5 2.4 Raycasting in the BCC and FCC grids

When performing GPU accelerated raycasting in a regular CC grid, the hardware can implicitly reconstruct the signal linearly by simply setting the proper texture filtering mode. This form of interpolation which is implemented on all recent GPUs, is called trilinear interpolation. Graphic cards are designed to minimize the cost of the eight texture lookups required, making it nearly as fast as a nearest neighbor lookup on most hardware [4]. The trilinear lookup is however only directly usable for CC data. For data not arranged in this structure, like the case with BCC and FCC, a custom reconstruction algorithm has to be used. For such custom algorithms, using several nearest neighbor lookups per sample is often nessecary.

2.5 Reconstruction algorithms

For the module developed in this thesis, two reconstruction algorithms are selected for implementation. The DC-spline algorithm by B. Domonkos et al. in [5] for BCC and FCC, and the linear box spline for BCC by B. Finkbeiner et al. in [6], later extended in [7]. Both methods are designed for implementation on the GPU. The DC-spline method uses the fact that trilinear texture lookups are accelerated and shows good performance despite requiring five trilinear texture lookups. The linear box spline uses non-interpolated lookups but requires only four of them. The render- ing quality of the two filters is compared by Domonkos et al. in [8] and is concluded to be quite similar. Both methods promise acceptable performance, image quality and do not require the data to be pre-processed to interpolate. The higher order variants that exists for both methods are not implemented due to the constraint of performance.
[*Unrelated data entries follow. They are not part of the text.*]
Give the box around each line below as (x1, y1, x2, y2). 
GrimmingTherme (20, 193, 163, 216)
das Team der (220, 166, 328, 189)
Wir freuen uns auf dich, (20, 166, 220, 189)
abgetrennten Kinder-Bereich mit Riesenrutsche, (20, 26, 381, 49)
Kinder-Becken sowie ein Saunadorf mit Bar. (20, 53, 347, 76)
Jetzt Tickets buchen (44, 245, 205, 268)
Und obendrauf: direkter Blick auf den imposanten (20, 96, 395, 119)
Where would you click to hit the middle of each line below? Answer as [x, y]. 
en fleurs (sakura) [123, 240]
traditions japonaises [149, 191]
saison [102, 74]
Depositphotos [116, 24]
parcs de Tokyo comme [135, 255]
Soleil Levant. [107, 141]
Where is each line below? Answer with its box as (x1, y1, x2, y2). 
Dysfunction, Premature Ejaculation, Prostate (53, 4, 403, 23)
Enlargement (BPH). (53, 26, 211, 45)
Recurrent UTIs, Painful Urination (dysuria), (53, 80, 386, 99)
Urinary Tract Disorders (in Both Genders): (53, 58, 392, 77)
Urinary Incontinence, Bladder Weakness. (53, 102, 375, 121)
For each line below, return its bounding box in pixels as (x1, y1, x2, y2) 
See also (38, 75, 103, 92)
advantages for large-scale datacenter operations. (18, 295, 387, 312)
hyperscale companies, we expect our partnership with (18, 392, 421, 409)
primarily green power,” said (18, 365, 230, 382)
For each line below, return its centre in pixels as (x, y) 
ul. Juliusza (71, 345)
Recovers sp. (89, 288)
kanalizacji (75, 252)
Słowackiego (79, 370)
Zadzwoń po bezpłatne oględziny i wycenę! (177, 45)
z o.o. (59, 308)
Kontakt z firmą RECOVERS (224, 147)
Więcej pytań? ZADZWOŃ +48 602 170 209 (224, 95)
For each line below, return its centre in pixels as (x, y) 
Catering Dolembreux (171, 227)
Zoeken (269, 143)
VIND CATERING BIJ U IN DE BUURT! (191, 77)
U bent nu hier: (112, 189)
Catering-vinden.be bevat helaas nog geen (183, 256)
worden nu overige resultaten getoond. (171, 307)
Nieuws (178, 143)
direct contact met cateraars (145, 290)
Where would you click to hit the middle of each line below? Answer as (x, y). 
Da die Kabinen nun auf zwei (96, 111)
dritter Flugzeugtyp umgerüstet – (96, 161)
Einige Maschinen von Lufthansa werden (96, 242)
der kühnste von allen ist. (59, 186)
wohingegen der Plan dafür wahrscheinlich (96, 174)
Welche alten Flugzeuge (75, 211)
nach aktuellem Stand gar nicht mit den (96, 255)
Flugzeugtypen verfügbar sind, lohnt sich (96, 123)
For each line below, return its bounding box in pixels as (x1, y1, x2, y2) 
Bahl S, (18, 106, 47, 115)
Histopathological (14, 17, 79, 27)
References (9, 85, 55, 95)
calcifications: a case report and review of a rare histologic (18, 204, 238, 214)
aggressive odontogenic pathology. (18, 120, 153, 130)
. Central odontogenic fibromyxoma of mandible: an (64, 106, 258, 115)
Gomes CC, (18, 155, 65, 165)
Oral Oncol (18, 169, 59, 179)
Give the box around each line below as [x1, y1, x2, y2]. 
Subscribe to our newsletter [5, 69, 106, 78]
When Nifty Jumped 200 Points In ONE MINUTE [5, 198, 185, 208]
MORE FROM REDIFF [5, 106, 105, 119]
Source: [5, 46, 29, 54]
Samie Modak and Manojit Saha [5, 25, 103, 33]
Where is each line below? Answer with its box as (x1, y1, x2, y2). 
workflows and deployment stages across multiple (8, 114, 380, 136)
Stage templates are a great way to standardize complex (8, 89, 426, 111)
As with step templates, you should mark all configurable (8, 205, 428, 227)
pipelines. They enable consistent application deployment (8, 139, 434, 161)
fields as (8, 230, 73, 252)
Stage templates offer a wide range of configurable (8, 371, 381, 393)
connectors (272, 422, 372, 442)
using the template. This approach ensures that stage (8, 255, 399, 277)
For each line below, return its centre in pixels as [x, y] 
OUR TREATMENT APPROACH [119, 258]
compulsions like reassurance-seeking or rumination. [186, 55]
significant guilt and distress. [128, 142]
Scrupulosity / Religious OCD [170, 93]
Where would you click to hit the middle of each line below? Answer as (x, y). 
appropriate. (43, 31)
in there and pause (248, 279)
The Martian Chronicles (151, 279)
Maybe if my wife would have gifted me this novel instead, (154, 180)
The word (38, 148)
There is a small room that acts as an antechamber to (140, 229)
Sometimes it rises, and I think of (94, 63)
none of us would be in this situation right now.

While a box spline method for the FCC grid has been presented in [9] by M. Kim et al., it is more computationally expensive and is not designed for the GPU. It is therefore not chosen for implementation.

2.6 Voreen’s architecture

Voreen divides the process of turning a volumetric data set into an image into mul- tiple simpler processing stages. The tasks in these stages are performed by pluggable components called processors. The user connects processors by linking their inputs and outputs together. The resulting graph of connected processors is called a net- work. Components within a network starts processing when their output is required by another processor.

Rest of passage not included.